US Reclaims Supercomputing Crown With AMD-Powered Frontier


    
    The Frontier sits atop the list of the world’s fastest supercomputers.
    Oak Ridge National Laboratory and Hewlett Packard Enterprise
    


    The US has reclaimed the top spot on the list of the world’s most powerful computers with the first supercomputer to cross the exascale performance threshold. The AMD-powered Frontier supercomputer at the Oak Ridge National Laboratory topped 1.1 exaflops, or 1.1 quintillion calculations per second, on the Linmark benchmark, the lab announced Monday.
    The Hewlett Packard Enterprise-built machine handily beat out the previous record holder Fugaku, which registered a peak computational performance last year of 442 petaflops — less than half the speed of the Frontier. The IBM-built Summit machine was the world’s fastest supercomputer for two years before the Japanese-made Fugaku claimed the title in June 2020.
    “Frontier is ushering in a new era of exascale computing to solve the world’s biggest scientific challenges,” ORNL Director Thomas Zacharia said in a statement. “This milestone offers just a preview of Frontier’s unmatched capability as a tool for scientific discovery.”
    Supercomputers, mammoth machines that can take up entire floors of buildings and consume as much power as a town, are used for tasks like simulating nuclear weapons explosions, global climate change effects and the physics of the cosmos.
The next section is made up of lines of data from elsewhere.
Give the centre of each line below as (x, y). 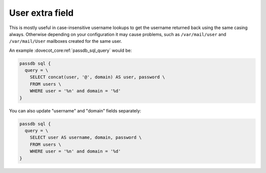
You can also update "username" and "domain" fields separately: (75, 110)
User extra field (41, 13)
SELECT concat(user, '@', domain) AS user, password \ (97, 77)
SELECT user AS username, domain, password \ (86, 138)
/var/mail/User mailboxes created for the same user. (66, 41)
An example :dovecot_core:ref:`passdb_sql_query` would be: (70, 50)
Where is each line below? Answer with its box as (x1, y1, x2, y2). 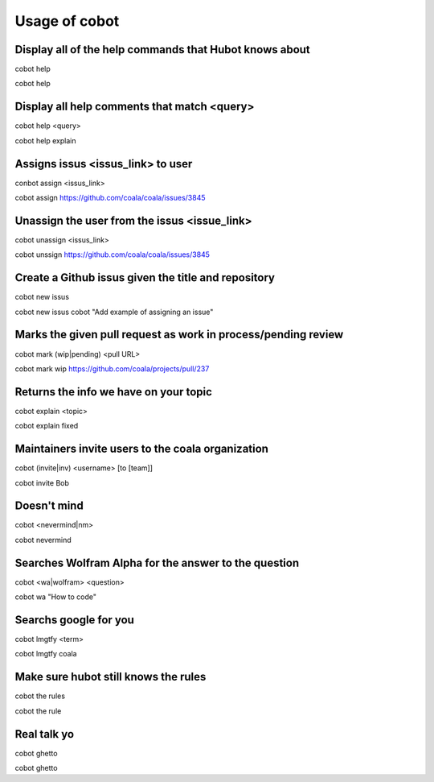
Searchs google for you (14, 613, 134, 627)
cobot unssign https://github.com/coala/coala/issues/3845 (14, 250, 211, 259)
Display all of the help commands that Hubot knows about (14, 43, 311, 56)
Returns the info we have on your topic (14, 385, 213, 399)
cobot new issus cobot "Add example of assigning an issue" (14, 307, 214, 317)
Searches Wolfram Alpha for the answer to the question (14, 556, 300, 569)
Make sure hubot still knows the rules (14, 670, 207, 684)
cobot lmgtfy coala (14, 649, 77, 659)
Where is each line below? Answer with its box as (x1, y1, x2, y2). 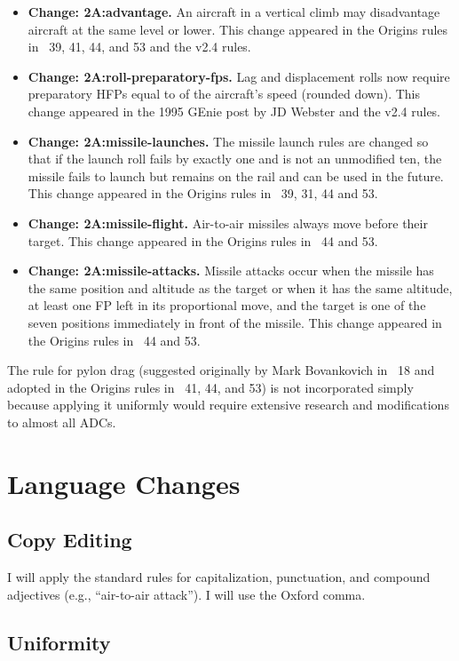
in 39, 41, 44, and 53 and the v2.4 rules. (28, 37, 251, 56)
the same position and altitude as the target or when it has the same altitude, (28, 278, 453, 297)
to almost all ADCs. (7, 412, 116, 431)
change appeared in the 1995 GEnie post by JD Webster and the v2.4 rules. (28, 101, 441, 120)
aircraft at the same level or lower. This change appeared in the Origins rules (28, 20, 448, 38)
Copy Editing (7, 526, 132, 553)
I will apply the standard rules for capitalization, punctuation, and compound (7, 568, 431, 586)
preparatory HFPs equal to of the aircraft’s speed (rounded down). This (28, 84, 420, 103)
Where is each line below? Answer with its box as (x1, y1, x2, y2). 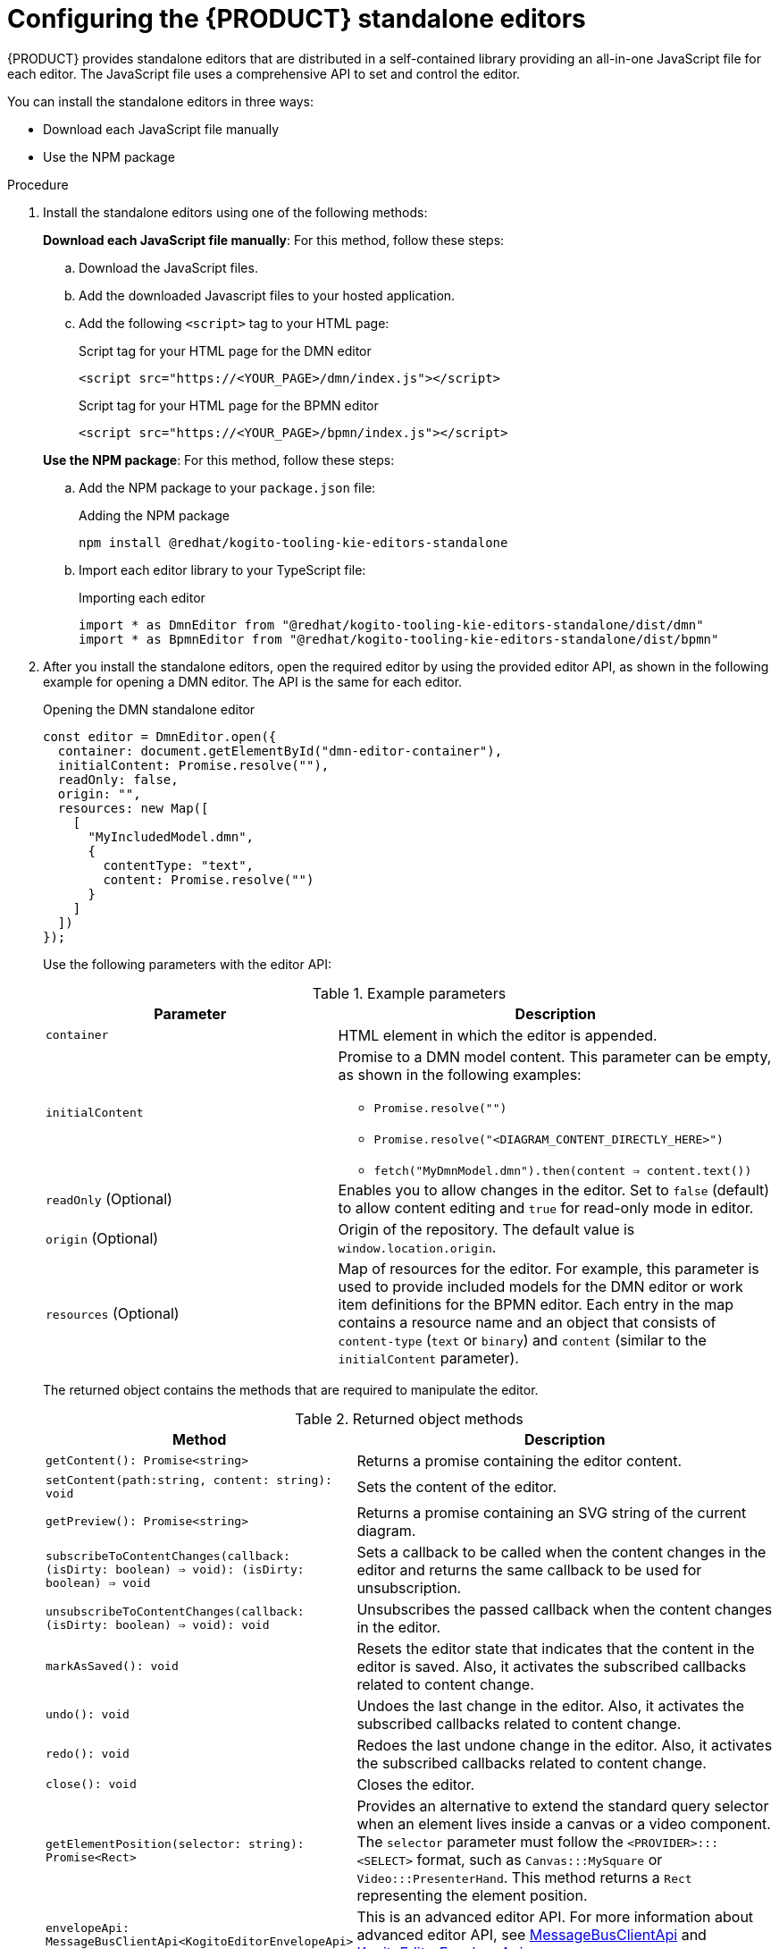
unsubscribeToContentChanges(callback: (46, 1604, 305, 1618)
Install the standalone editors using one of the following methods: (43, 204, 428, 220)
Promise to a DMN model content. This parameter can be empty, (338, 1047, 772, 1066)
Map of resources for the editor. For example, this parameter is (338, 1259, 759, 1278)
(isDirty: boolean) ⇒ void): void (46, 1617, 270, 1632)
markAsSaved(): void (46, 1659, 179, 1674)
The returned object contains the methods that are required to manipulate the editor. (43, 1381, 539, 1397)
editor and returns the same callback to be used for (356, 1560, 702, 1579)
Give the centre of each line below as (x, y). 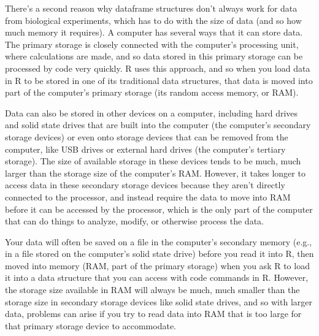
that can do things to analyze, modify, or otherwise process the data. (134, 221)
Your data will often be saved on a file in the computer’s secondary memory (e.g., (159, 241)
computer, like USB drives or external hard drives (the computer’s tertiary (145, 149)
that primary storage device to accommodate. (91, 325)
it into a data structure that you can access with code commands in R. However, (157, 277)
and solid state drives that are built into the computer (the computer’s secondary (158, 125)
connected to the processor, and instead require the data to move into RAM (148, 197)
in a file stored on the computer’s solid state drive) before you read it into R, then (159, 254)
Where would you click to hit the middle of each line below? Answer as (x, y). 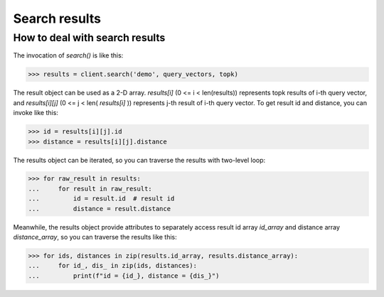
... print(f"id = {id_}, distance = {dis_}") (124, 276)
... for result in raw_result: (90, 189)
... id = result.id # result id (101, 199)
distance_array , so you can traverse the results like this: (95, 237)
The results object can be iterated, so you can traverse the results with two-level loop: (139, 160)
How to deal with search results (89, 38)
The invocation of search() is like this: (68, 55)
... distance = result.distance (99, 209)
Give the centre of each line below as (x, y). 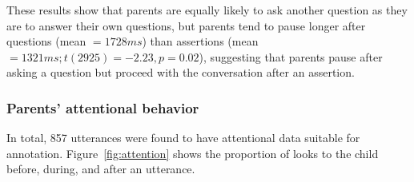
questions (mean (46, 41)
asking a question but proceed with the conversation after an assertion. (181, 72)
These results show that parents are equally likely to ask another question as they (207, 10)
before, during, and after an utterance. (101, 169)
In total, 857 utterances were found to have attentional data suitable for (183, 138)
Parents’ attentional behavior (103, 107)
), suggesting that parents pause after (291, 56)
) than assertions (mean (200, 41)
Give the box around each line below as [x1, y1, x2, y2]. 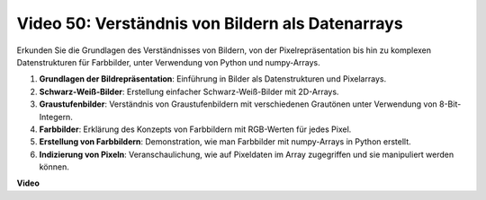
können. [39, 161, 69, 172]
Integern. [39, 111, 74, 122]
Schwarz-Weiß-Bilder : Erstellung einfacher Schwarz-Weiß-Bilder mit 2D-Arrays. [39, 86, 339, 97]
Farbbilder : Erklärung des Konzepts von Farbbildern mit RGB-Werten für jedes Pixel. [39, 124, 352, 135]
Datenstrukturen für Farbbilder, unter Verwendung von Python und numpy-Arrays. [16, 57, 320, 67]
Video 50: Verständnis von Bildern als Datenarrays [16, 13, 404, 33]
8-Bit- [439, 99, 462, 109]
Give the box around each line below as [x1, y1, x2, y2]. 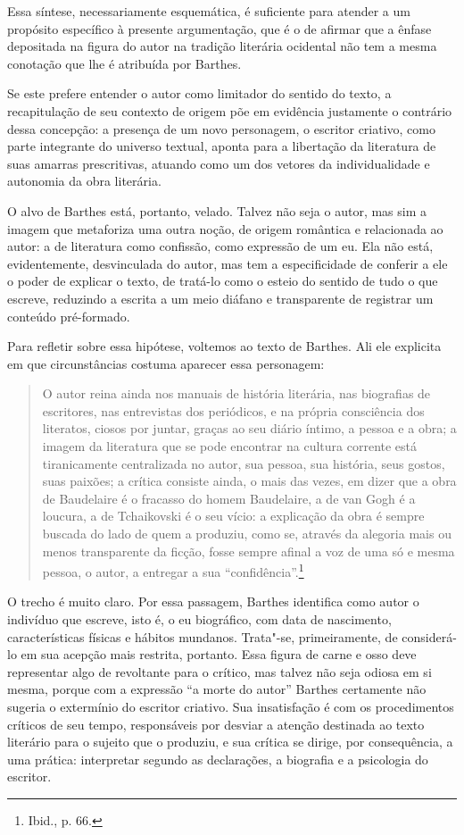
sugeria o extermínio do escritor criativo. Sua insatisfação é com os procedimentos [7, 697, 454, 716]
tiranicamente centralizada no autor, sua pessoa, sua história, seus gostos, [42, 454, 445, 472]
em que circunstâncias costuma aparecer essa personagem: [7, 354, 325, 372]
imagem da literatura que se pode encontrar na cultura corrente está [42, 437, 418, 455]
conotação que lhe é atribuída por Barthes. [7, 54, 242, 72]
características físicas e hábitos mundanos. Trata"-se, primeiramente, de [7, 627, 398, 646]
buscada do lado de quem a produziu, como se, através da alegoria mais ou [42, 524, 452, 543]
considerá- [402, 627, 457, 646]

They also can be good at medical research like drug discovery — a key ability given the fast spread of the new coronavirus and the COVID-19 pandemic it’s caused.
    While the US tops the list of the world’s fastest supercomputers, China still dominates the list with 173 systems. The number of US systems on the list, meanwhile, dropped from 150 to 126.
    Frontier also claimed the top spot on the Green500 list, which rates energy efficiency in super computers. Frontier’s power efficiency came in at 52.23 gigaflops per watt. Unveiled in 2007, the Green500 list is published two to three times a year by Green500.org. It typically serves as a follow-up to the Top 500 list of worldwide supercomputers announced by Top500.org.